# The new men in my life...



## myheart (Jan 26, 2009)

I have been quite remiss in making a thread for them as they have been in my home sinceNovember 2008. They were a rescue from a "not good" situation. This is my first time with piggies, so forgive me if I do not know all of the pig-jargon out there. 

Anyhow, here are my handsome guys.... btw -- Harley is the black/orange guy, and Victor is the tri-colored...

Little pig lips... (smooch!!!)












"More flashy stuff....?!!!"






"Psst.... Jail-break today?"






Piggie nose smooches.... (awe....)






Strike a pose.... 






On this particular day, I was treated to a pig-binky. I did not know, until I visited a pig-site, that a pig-binky is a popcorn (lol). :?I was so thrilled to have witnessed my piggies being happy. On Saturday, I was talking with my sister who used to have pigs at some point, and I had to walk away from the piggies because they were being so darn cute that I kept describing what they were doing instead of actually holding a conversation. 

I cannot let them out for free-run time other than in an exercise pen because of my cats, and because I am sure pig-proofing is a bit different from bun-proofing a room. So if any one has any piggie tips to share with me, they would be much appreciated.

For now, I am just lovin' their little faces and how their butts rock back and forth when they are trying to be the big guy in front of the other one. They really do have the cutest little behinds....OMG...and the "weeking"!!! How do they know when it is snack-time?!!!! I am surprised the bunnies have not caught on to the fact that snacks come around shortly after the weeking starts.
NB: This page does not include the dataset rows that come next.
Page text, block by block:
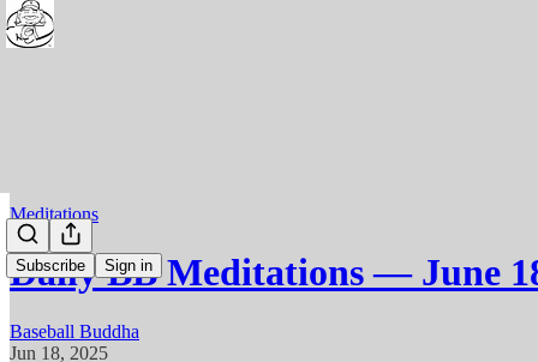
Subscribe Sign in
Meditations
Daily BB Meditations — June
Baseball Buddha
Jun 18, 2025
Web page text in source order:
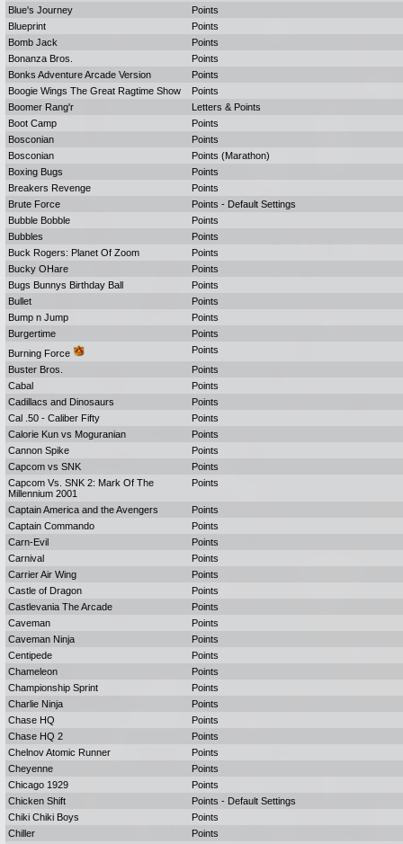
Blue's Journey
Points
Blueprint
Points
Bomb Jack
Points
Bonanza Bros.
Points
Bonks Adventure Arcade Version
Points
Boogie Wings The Great Ragtime Show
Points
Boomer Rang'r
Letters & Points
Boot Camp
Points
Bosconian
Points
Bosconian
Points (Marathon)
Boxing Bugs
Points
Breakers Revenge
Points
Brute Force
Points - Default Settings
Bubble Bobble
Points
Bubbles
Points
Buck Rogers: Planet Of Zoom
Points
Bucky OHare
Points
Bugs Bunnys Birthday Ball
Points
Bullet
Points
Bump n Jump
Points
Burgertime
Points
Burning Force
Points
Buster Bros.
Points
Cabal
Points
Cadillacs and Dinosaurs
Points
Cal .50 - Caliber Fifty
Points
Calorie Kun vs Moguranian
Points
Cannon Spike
Points
Capcom vs SNK
Points
Capcom Vs. SNK 2: Mark Of The
Millennium 2001
Points
Captain America and the Avengers
Points
Captain Commando
Points
Carn-Evil
Points
Carnival
Points
Carrier Air Wing
Points
Castle of Dragon
Points
Castlevania The Arcade
Points
Caveman
Points
Caveman Ninja
Points
Centipede
Points
Chameleon
Points
Championship Sprint
Points
Charlie Ninja
Points
Chase HQ
Points
Chase HQ 2
Points
Chelnov Atomic Runner
Points
Cheyenne
Points
Chicago 1929
Points
Chicken Shift
Points - Default Settings
Chiki Chiki Boys
Points
Chiller
Points
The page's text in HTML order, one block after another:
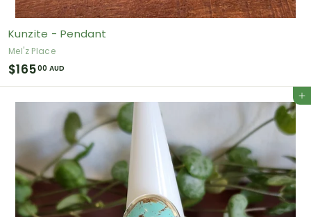
Kunzite - Pendant
Mel'z Place
$16500 AUD
1
6
5
.
0
0
A
U
Add to cart
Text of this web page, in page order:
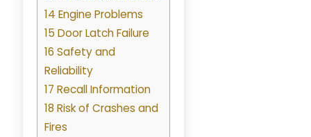
14 Engine Problems
15 Door Latch Failure
16 Safety and
Reliability
17 Recall Information
18 Risk of Crashes and
Fires

Loud lil' boogers...LOL 

myheart


----------



## Maureen Las (Jan 26, 2009)

OMG such cute pigs; they are darling 
make sure that they get vitaminC veggies as they cannot produce their own vitamin C and can develop scurvy ( I'm sure that you already know that ....but I saw pigs with scurvy and it was awful )


----------



## Maureen Las (Jan 26, 2009)

best pig site is guinealynx


----------



## BSAR (Jan 26, 2009)

Aww they are so cute!! Victor is so cute!


----------



## myheart (Jan 26, 2009)

Thanks for the compliment angieluv. Yes, Iheard about the scurvy thing after they arrived. My first thought was, "Not something else to worry about!!!" They seem to enjoy the Oxbow Cavy food, which Naturestee says is a good food because Oxbow adds some C to the food.They are alsomore than happy to eat blueberries, cranberries, and apples, aside from the greens. They are so cute when it is berry-time... they know to put their little noses up the the cage wires to take the berries ever so gently. 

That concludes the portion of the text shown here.